Start of Block

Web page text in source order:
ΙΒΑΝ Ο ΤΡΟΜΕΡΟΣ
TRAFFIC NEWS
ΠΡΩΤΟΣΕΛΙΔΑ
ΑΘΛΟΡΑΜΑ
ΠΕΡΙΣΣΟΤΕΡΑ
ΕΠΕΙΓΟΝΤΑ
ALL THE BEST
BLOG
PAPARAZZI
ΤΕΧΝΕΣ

End of Block
Start of Block

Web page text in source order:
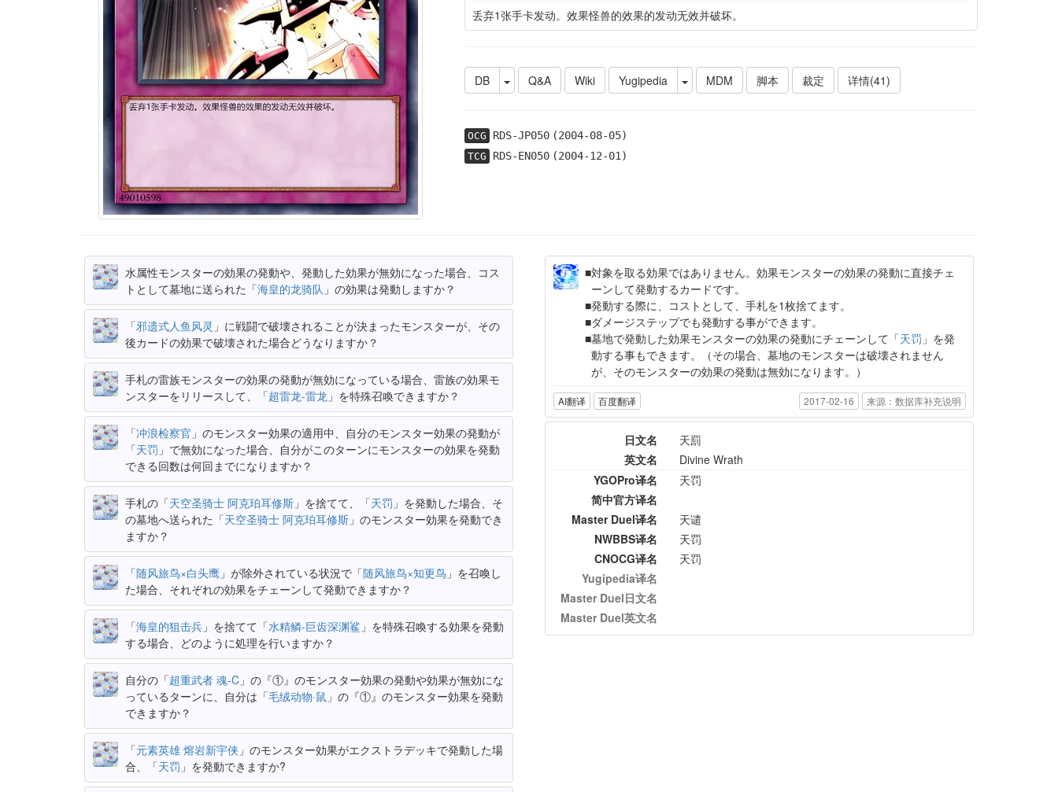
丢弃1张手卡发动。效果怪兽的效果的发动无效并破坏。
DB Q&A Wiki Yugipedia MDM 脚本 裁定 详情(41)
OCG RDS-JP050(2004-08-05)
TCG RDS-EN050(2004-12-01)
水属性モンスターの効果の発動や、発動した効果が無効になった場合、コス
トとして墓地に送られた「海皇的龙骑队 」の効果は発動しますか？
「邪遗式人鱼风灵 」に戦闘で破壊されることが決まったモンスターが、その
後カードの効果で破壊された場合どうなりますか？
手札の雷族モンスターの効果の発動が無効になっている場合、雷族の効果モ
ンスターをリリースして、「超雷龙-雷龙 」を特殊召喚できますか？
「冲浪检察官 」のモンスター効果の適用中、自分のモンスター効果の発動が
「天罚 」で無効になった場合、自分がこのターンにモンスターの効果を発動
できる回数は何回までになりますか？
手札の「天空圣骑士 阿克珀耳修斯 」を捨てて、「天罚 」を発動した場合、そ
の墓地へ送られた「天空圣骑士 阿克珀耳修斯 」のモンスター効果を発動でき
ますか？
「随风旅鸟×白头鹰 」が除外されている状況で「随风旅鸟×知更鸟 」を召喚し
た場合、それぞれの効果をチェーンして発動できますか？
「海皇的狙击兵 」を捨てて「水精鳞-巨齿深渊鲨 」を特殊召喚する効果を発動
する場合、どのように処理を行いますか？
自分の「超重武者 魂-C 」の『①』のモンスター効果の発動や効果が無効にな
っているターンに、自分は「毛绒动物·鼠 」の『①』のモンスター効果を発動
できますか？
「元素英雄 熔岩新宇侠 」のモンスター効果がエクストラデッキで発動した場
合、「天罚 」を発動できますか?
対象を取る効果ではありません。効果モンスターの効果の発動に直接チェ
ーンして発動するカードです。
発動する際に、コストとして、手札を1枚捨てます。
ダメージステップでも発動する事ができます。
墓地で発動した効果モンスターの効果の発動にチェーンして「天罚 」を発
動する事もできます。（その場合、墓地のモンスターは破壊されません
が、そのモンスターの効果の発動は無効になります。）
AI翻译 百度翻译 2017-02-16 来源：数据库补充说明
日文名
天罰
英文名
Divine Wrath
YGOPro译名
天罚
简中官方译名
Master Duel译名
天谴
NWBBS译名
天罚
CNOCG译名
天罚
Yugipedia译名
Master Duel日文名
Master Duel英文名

End of Block

## WORK ORDER
With the first line being the one containing "対象を取る効果ではありません。効果モンスターの効果の発動に直接チェ" and the last line the one containing "Master Duel英文名", transcribe exactly the lines above that fall in that range.

## RESPONSE TO THIS TASK
対象を取る効果ではありません。効果モンスターの効果の発動に直接チェ
ーンして発動するカードです。
発動する際に、コストとして、手札を1枚捨てます。
ダメージステップでも発動する事ができます。
墓地で発動した効果モンスターの効果の発動にチェーンして「天罚 」を発
動する事もできます。（その場合、墓地のモンスターは破壊されません
が、そのモンスターの効果の発動は無効になります。）
AI翻译 百度翻译 2017-02-16 来源：数据库补充说明
日文名
天罰
英文名
Divine Wrath
YGOPro译名
天罚
简中官方译名
Master Duel译名
天谴
NWBBS译名
天罚
CNOCG译名
天罚
Yugipedia译名
Master Duel日文名
Master Duel英文名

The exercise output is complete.